6 Ways to Rename Files and Folders in Windows 10 – Question Info
Looking for:
How to Use Windows 10 Quick Access.
Easily upload, query, backup files and folders to Amazon S3 storage, based upon multiple flexible criteria. Quickly upload only new or changed file using multipart uploads and concurrent threads. Create custom batch scripts, list Amazon S3 files or entire folders, filter them with conditions, query, change object metadata and ACLs and much more.
Free day trial available. Free Download. Introduction Bulk Rename Utility: file renaming software for Windows. Rename multiple files quickly , according to many flexible criteria. Learn More. Rename files in many ways : add, replace, insert text into file names. Convert case, add numbers. Remove or change file extensions. Rename photos using EXIF metadata i. Rename files using Windows File Properties e.
Easy to Install. Download and start renaming your files now! New Version 3. What’s New. Background Bulk Rename Utility is an easy to use file rename program a. Basic Features. Filter files to rename using wildcards, name length or path length, regex or even javascript conditions. Advanced Features. More than a hundred attributes for different file types.
Turns out you can right-click its name on the left side. Add certain Windows folders to the Important Places list.
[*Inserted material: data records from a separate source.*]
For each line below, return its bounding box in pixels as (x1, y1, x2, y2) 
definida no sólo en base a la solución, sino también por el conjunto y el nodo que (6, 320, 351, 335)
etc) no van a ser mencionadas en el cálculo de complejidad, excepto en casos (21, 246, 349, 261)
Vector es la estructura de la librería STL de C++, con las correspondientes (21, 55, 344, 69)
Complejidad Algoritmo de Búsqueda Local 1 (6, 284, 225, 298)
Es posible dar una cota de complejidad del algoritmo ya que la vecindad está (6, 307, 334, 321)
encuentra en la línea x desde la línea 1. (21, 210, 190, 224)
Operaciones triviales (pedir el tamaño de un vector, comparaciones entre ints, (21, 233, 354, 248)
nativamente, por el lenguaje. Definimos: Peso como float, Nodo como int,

You do that in Settings, as described on Recently Added.
How cool is this? Just right-click it or hold your finger down on it ; from the shortcut menu, choose Uninstall.
Confirm in the dialog box that appears. The right side of the Start menu is all that remains of the Great Touchscreen Experiment of , during which Microsoft expected every PC on earth to come with a touchscreen.
Instead of a Start menu, you got a Start screen , stretching from edge to edge of your monitor, displaying your files, folders, and programs as big rectangular tiles. Unfortunately, the Start screen covered up your entire screen, blocking whatever you were working on. And it just felt detached from the rest of the Windows world. Turns out most people preferred the Start menu.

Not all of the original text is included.